What are the pros and cons of functional programming vs object-oriented programming?

OOP Pros: It’s easy to understand the basic concept of objects and easy to interpret the meaning of method calls. OOP tends to use an imperative style rather than a declarative style, which reads like a straight-forward set of instructions for the computer to follow.

OOP Cons: OOP Typically depends on shared state. Objects and behaviors are typically tacked together on the same entity, which may be accessed at random by any number of functions with non-deterministic order, which may lead to undesirable behavior such as race conditions.

FP Pros: Using the functional paradigm, programmers avoid any shared state or side-effects, which eliminates bugs caused by multiple functions competing for the same resources. With features such as the availability of point-free style (aka tacit programming), functions tend to be radically simplified and easily recomposed for more generally reusable code compared to OOP.

FP also tends to favor declarative and denotational styles, which do not spell out step-by-step instructions for operations, but instead concentrate on what to do, letting the underlying functions take care of the how. This leaves tremendous latitude for refactoring and performance optimization, even allowing you to replace entire algorithms with more efficient ones with very little code change. (e.g., memoize, or use lazy evaluation in place of eager evaluation.)

Computation that makes use of pure functions is also easy to scale across multiple processors, or across distributed computing clusters without fear of threading resource conflicts, race conditions, etc…

FP Cons: Over exploitation of FP features such as point-free style and large compositions can potentially reduce readability because the resulting code is often more abstractly specified, more terse, and less concrete.

More people are familiar with OO and imperative programming than functional programming, so even common idioms in functional programming can be confusing to new team members.
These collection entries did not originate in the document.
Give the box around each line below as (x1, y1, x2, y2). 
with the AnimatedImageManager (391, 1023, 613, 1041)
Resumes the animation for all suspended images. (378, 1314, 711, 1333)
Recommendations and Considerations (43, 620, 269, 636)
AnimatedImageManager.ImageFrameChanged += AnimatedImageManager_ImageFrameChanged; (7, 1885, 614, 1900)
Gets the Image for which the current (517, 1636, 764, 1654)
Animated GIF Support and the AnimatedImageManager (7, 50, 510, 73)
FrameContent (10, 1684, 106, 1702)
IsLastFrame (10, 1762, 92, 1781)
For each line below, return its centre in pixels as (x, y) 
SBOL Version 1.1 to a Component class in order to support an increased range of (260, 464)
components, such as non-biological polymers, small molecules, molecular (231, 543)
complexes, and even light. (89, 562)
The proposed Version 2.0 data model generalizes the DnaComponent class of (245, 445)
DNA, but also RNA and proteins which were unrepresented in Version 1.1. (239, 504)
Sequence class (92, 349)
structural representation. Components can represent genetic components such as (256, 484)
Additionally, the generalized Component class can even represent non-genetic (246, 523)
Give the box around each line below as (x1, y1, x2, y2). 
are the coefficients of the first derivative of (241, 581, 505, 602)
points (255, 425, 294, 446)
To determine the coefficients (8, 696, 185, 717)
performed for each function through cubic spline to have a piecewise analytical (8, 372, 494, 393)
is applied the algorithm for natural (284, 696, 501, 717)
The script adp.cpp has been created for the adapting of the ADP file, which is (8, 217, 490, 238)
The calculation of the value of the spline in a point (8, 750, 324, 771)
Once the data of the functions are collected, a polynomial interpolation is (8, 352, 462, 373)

FP has a much steeper learning curve than OOP because the broad popularity of OOP has allowed the language and learning materials of OOP to become more conversational, whereas the language of FP tends to be much more academic and formal. FP concepts are frequently written about using idioms and notations from lambda calculus, algebras, and category theory, all of which requires a prior knowledge foundation in those domains to be understood.

Good to hear:

  • Mentions of trouble with shared state, different things competing for the same resources, etc…
  • Awareness of FP’s capability to radically simplify many applications.
  • Awareness of the differences in learning curves.
  • Articulation of side-effects and how they impact program maintainability.
  • Awareness that a highly functional codebase can have a steep learning curve.
  • Awareness that a highly OOP codebase can be extremely resistant to change and very brittle compared to an equivalent FP codebase.
  • Awareness that immutability gives rise to an extremely accessible and malleable program state history, allowing for the easy addition of features like infinite undo/redo, rewind/replay, time-travel debugging, and so on. Immutability can be achieved in either paradigm, but a proliferation of shared stateful objects complicates the implementation in OOP.

Red flags:

Unable to list disadvantages of one style or another — Anybody experienced with either style should have bumped up against some of the limitations.